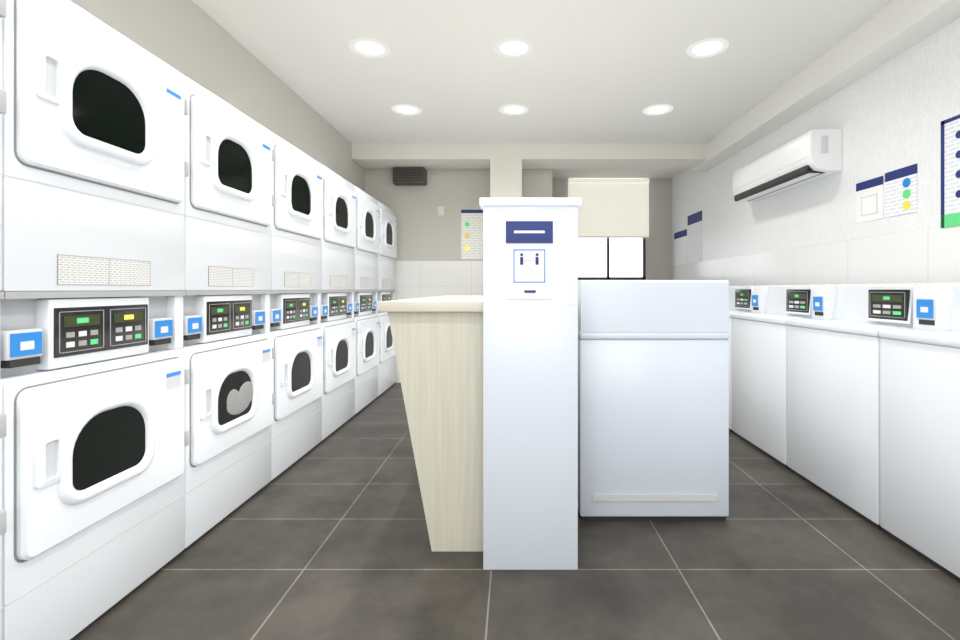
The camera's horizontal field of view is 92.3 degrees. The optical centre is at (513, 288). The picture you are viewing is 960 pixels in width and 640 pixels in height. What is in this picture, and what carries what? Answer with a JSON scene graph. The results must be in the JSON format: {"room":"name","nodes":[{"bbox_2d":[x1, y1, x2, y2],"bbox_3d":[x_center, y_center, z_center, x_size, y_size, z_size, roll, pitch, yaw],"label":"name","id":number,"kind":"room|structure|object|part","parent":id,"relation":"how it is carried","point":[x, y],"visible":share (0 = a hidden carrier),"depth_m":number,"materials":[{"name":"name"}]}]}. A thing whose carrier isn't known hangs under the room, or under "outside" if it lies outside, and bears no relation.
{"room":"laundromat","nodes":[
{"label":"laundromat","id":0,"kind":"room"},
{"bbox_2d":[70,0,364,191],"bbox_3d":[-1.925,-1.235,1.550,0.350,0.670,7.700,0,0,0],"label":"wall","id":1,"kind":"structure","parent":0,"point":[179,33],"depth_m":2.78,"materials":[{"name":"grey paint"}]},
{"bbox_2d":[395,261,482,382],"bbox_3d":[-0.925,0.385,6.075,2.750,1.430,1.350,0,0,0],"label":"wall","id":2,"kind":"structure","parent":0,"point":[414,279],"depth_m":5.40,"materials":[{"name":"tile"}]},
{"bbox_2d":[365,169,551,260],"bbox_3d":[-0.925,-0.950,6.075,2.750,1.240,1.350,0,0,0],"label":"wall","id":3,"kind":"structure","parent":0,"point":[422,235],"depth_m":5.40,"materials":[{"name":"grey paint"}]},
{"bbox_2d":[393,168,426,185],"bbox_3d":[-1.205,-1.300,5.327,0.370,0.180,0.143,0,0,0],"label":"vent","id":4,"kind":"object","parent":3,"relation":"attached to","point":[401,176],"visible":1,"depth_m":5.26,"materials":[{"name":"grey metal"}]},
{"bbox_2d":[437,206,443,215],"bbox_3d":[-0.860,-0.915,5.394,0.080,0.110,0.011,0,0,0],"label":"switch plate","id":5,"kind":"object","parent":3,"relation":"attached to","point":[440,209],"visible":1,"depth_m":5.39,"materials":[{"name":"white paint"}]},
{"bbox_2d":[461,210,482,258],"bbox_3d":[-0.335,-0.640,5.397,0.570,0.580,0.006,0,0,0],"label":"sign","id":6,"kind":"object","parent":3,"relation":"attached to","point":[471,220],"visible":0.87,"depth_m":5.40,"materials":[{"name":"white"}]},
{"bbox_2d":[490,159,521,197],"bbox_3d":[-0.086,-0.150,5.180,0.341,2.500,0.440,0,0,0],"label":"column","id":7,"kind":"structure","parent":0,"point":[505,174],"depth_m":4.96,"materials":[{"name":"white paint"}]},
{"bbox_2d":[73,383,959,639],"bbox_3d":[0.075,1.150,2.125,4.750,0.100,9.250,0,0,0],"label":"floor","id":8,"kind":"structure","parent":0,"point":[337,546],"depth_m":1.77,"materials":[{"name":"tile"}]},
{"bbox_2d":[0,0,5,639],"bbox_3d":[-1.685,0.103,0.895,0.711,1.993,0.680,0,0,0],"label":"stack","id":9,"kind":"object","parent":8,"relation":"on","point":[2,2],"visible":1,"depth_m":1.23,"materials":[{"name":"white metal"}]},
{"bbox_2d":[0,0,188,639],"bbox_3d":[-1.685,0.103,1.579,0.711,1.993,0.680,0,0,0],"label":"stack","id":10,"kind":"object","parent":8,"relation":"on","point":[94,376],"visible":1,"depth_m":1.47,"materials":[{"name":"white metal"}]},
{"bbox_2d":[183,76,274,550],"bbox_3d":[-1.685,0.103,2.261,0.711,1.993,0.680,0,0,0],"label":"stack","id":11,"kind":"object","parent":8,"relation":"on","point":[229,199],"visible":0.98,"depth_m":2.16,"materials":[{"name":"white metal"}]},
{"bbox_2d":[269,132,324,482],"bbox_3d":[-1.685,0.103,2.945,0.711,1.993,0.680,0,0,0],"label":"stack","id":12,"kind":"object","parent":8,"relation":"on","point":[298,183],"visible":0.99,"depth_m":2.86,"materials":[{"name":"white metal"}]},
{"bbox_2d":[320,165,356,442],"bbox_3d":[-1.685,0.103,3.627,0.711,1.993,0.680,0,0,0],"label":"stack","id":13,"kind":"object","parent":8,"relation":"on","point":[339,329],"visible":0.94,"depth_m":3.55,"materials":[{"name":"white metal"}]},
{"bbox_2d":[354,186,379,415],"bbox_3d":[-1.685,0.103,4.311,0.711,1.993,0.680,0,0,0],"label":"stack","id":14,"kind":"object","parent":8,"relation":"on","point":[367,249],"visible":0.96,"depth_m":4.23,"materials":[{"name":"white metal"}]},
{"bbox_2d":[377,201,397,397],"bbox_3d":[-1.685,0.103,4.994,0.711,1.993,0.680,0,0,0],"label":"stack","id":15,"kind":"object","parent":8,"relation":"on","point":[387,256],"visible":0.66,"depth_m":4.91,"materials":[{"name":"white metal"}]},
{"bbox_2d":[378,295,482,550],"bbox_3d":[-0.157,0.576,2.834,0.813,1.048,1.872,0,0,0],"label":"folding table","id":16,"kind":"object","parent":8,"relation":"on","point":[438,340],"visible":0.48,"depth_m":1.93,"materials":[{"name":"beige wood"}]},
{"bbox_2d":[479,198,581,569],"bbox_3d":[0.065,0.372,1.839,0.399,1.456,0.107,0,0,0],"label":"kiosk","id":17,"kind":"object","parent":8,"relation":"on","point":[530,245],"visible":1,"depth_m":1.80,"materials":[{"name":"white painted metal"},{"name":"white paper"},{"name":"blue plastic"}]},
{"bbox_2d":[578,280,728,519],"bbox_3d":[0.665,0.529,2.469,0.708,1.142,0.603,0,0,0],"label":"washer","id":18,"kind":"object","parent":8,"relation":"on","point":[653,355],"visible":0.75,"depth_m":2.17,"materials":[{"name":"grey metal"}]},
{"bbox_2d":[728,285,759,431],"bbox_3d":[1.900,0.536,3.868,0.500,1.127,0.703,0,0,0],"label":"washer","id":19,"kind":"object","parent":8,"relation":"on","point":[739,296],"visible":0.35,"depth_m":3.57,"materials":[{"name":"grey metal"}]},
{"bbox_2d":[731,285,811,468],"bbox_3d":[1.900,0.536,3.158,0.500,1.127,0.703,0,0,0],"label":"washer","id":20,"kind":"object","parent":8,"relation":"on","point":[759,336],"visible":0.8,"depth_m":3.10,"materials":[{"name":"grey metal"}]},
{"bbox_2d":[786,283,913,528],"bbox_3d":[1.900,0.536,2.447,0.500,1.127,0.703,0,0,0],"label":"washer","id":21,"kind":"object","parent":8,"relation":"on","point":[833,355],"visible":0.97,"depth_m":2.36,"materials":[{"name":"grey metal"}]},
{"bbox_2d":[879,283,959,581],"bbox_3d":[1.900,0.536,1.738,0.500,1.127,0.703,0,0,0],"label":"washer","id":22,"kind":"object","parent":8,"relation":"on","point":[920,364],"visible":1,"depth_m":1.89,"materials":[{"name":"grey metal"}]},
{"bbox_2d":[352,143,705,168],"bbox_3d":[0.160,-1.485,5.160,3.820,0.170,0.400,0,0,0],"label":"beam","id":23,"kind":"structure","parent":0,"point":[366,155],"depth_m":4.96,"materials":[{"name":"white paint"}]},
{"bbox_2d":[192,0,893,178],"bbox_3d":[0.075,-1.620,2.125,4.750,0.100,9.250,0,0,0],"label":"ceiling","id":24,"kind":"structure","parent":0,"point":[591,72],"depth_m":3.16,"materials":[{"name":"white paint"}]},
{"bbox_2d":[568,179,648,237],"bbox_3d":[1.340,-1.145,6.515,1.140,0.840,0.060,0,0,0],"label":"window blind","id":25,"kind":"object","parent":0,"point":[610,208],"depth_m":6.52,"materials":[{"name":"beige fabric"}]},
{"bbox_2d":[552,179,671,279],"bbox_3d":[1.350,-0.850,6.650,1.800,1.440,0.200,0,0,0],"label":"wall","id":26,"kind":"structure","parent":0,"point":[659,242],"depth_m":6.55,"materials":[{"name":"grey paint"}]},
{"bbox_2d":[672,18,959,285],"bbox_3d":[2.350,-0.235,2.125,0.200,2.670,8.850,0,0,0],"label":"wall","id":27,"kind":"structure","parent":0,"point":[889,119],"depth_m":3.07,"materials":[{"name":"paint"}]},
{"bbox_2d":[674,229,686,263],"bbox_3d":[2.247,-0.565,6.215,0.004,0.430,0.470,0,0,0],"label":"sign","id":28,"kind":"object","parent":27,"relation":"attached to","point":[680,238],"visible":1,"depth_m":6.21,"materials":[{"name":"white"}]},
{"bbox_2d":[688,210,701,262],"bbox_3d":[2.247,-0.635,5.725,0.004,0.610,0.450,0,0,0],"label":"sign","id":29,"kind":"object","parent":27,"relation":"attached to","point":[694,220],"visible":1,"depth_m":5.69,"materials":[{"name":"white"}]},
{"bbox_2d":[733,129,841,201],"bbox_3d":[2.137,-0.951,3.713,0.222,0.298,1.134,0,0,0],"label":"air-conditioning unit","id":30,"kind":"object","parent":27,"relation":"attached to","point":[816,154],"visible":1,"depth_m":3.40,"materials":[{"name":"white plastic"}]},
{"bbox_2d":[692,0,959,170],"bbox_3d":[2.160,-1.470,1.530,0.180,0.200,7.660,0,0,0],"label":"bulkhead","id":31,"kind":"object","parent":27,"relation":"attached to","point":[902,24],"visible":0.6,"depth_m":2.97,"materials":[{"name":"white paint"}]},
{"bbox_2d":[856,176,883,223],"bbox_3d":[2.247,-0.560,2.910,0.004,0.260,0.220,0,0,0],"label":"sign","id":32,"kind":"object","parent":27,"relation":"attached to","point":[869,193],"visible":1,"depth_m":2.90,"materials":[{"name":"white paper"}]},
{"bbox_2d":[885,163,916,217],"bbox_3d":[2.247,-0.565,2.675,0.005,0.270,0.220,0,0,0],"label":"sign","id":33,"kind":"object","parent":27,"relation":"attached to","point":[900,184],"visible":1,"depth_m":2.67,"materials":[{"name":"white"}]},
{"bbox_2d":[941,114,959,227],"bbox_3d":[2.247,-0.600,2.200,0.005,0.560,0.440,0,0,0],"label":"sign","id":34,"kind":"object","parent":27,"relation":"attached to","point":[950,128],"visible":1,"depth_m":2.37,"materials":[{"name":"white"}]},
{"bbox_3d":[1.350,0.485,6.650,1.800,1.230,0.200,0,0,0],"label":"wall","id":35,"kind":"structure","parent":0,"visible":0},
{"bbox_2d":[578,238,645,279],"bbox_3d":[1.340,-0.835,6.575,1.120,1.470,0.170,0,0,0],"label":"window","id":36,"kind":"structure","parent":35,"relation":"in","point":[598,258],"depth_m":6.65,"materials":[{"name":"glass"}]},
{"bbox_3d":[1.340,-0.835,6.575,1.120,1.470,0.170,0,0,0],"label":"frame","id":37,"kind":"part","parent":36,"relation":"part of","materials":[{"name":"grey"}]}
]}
──────────────────────────────
* [PROBLEM TO WORK ON]
Across the listing above, report every line where "tile" occurs.

* [SOLUTION FOR THIS TASK]
{"bbox_2d":[395,261,482,382],"bbox_3d":[-0.925,0.385,6.075,2.750,1.430,1.350,0,0,0],"label":"wall","id":2,"kind":"structure","parent":0,"point":[414,279],"depth_m":5.40,"materials":[{"name":"tile"}]},
{"bbox_2d":[73,383,959,639],"bbox_3d":[0.075,1.150,2.125,4.750,0.100,9.250,0,0,0],"label":"floor","id":8,"kind":"structure","parent":0,"point":[337,546],"depth_m":1.77,"materials":[{"name":"tile"}]},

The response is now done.